■ WHAT IS BEING ASKED ■
Your answer must consist of the records exactly as given, with no pictures included.

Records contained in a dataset
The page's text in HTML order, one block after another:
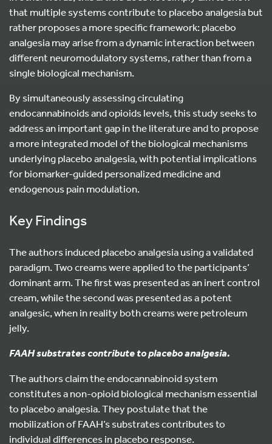
that multiple systems contribute to placebo analgesia but
rather proposes a more specific framework: placebo
analgesia may arise from a dynamic interaction between
different neuromodulatory systems, rather than from a
single biological mechanism.
By simultaneously assessing circulating
endocannabinoids and opioids levels, this study seeks to
address an important gap in the literature and to propose
a more integrated model of the biological mechanisms
underlying placebo analgesia, with potential implications
for biomarker-guided personalized medicine and
endogenous pain modulation.
Key Findings
The authors induced placebo analgesia using a validated
paradigm. Two creams were applied to the participants’
dominant arm. The first was presented as an inert control
cream, while the second was presented as a potent
analgesic, when in reality both creams were petroleum
jelly.
FAAH substrates contribute to placebo analgesia.
The authors claim the endocannabinoid system
constitutes a non-opioid biological mechanism essential
to placebo analgesia. They postulate that the
mobilization of FAAH’s substrates contributes to
individual differences in placebo response.

■ TASK RESULT ■
The page's text in HTML order, one block after another:
that multiple systems contribute to placebo analgesia but
rather proposes a more specific framework: placebo
analgesia may arise from a dynamic interaction between
different neuromodulatory systems, rather than from a
single biological mechanism.
By simultaneously assessing circulating
endocannabinoids and opioids levels, this study seeks to
address an important gap in the literature and to propose
a more integrated model of the biological mechanisms
underlying placebo analgesia, with potential implications
for biomarker-guided personalized medicine and
endogenous pain modulation.
Key Findings
The authors induced placebo analgesia using a validated
paradigm. Two creams were applied to the participants’
dominant arm. The first was presented as an inert control
cream, while the second was presented as a potent
analgesic, when in reality both creams were petroleum
jelly.
FAAH substrates contribute to placebo analgesia.
The authors claim the endocannabinoid system
constitutes a non-opioid biological mechanism essential
to placebo analgesia. They postulate that the
mobilization of FAAH’s substrates contributes to
individual differences in placebo response.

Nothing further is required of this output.